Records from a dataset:
⁂

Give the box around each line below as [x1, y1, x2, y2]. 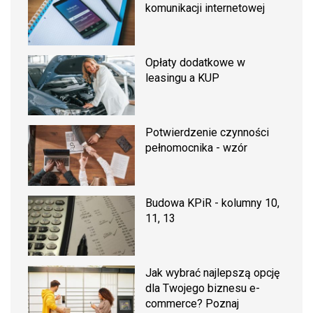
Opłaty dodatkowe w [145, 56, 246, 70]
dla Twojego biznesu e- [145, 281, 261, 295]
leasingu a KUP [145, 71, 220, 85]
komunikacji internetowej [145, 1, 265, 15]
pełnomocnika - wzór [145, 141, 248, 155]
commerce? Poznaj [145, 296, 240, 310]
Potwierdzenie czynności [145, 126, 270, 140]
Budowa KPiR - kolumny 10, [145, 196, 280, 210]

⁂

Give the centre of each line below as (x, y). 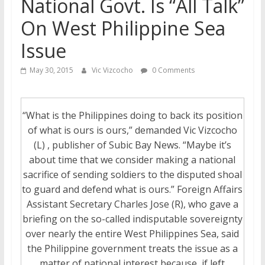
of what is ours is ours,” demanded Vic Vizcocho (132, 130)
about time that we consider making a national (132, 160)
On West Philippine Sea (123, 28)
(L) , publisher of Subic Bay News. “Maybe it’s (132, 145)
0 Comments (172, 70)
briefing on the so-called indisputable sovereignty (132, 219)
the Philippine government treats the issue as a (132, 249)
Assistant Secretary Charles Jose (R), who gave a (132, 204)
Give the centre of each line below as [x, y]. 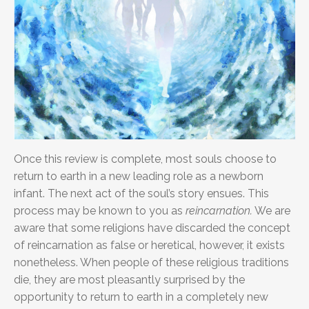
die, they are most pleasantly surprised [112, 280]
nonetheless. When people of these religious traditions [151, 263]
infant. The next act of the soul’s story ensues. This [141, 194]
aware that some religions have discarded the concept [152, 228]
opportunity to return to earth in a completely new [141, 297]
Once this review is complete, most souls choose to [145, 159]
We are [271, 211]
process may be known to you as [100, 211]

⁂

→ **EXERCISE PROMPT**:
In the entries above, please find the line with "pełnomocnika - wzór [145, 141, 248, 155]" and the line with "Budowa KPiR - kolumny", then write out exactly those two lines and every line between them, and nothing more.

→ **PROBLEM SOLUTION**:
pełnomocnika - wzór [145, 141, 248, 155]
commerce? Poznaj [145, 296, 240, 310]
Potwierdzenie czynności [145, 126, 270, 140]
Budowa KPiR - kolumny 10, [145, 196, 280, 210]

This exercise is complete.